Task prompt
The records that follow must be repeated exactly, minus the images.

Entries shown
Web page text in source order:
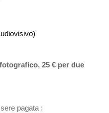
25 € per due
pagata :
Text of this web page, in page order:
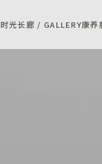
时光长廊 / GALLERY康养
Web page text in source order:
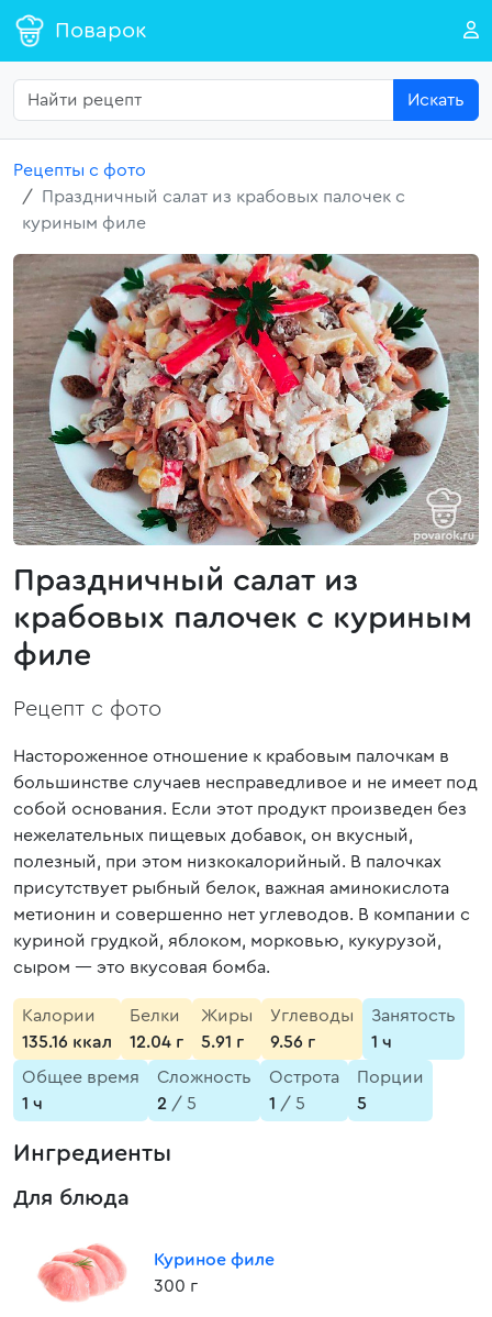
Поварок
Искать
Рецепты с фото
Праздничный салат из крабовых палочек с
куриным филе
Праздничный салат из
крабовых палочек с куриным
филе
Рецепт с фото
Настороженное отношение к крабовым палочкам в
большинстве случаев несправедливое и не имеет под
собой основания. Если этот продукт произведен без
нежелательных пищевых добавок, он вкусный,
полезный, при этом низкокалорийный. В палочках
присутствует рыбный белок, важная аминокислота
метионин и совершенно нет углеводов. В компании с
куриной грудкой, яблоком, морковью, кукурузой,
сыром — это вкусовая бомба.
Калории
135.16 ккал
Белки
12.04 г
Жиры
5.91 г
Углеводы
9.56 г
Занятость
1 ч
Общее время
1 ч
Сложность
2 / 5
Острота
1 / 5
Порции
5
Ингредиенты
Для блюда
Куриное филе
300 г
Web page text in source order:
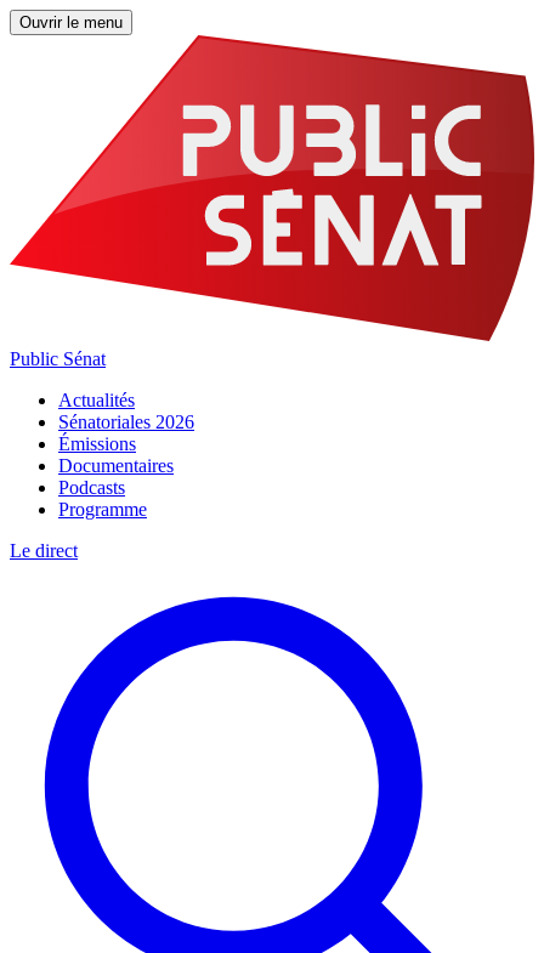
Ouvrir le menu
Public Sénat
Actualités
Sénatoriales 2026
Émissions
Documentaires
Podcasts
Programme
Le direct
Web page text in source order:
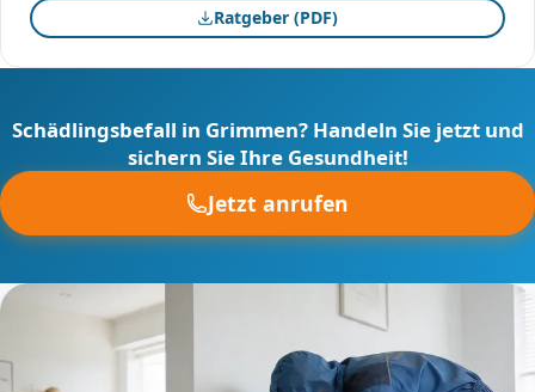
Ratgeber (PDF)
Schädlingsbefall in Grimmen? Handeln Sie jetzt und
sichern Sie Ihre Gesundheit!
Jetzt anrufen
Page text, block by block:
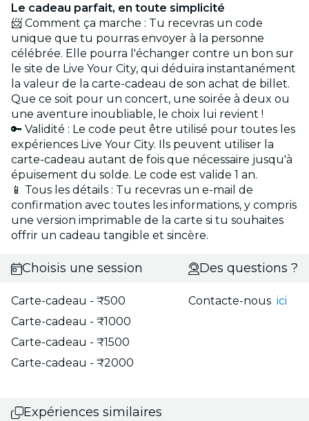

Your solution
Web page text in source order:
25 € per due
pagata :
Text of this web page, in page order:
时光长廊 / GALLERY康养
Web page text in source order:
Поварок
Искать
Рецепты с фото
Праздничный салат из крабовых палочек с
куриным филе
Праздничный салат из
крабовых палочек с куриным
филе
Рецепт с фото
Настороженное отношение к крабовым палочкам в
большинстве случаев несправедливое и не имеет под
собой основания. Если этот продукт произведен без
нежелательных пищевых добавок, он вкусный,
полезный, при этом низкокалорийный. В палочках
присутствует рыбный белок, важная аминокислота
метионин и совершенно нет углеводов. В компании с
куриной грудкой, яблоком, морковью, кукурузой,
сыром — это вкусовая бомба.
Калории
135.16 ккал
Белки
12.04 г
Жиры
5.91 г
Углеводы
9.56 г
Занятость
1 ч
Общее время
1 ч
Сложность
2 / 5
Острота
1 / 5
Порции
5
Ингредиенты
Для блюда
Куриное филе
300 г
Web page text in source order:
Ouvrir le menu
Public Sénat
Actualités
Sénatoriales 2026
Émissions
Documentaires
Podcasts
Programme
Le direct
Web page text in source order:
Ratgeber (PDF)
Schädlingsbefall in Grimmen? Handeln Sie jetzt und
sichern Sie Ihre Gesundheit!
Jetzt anrufen
Page text, block by block:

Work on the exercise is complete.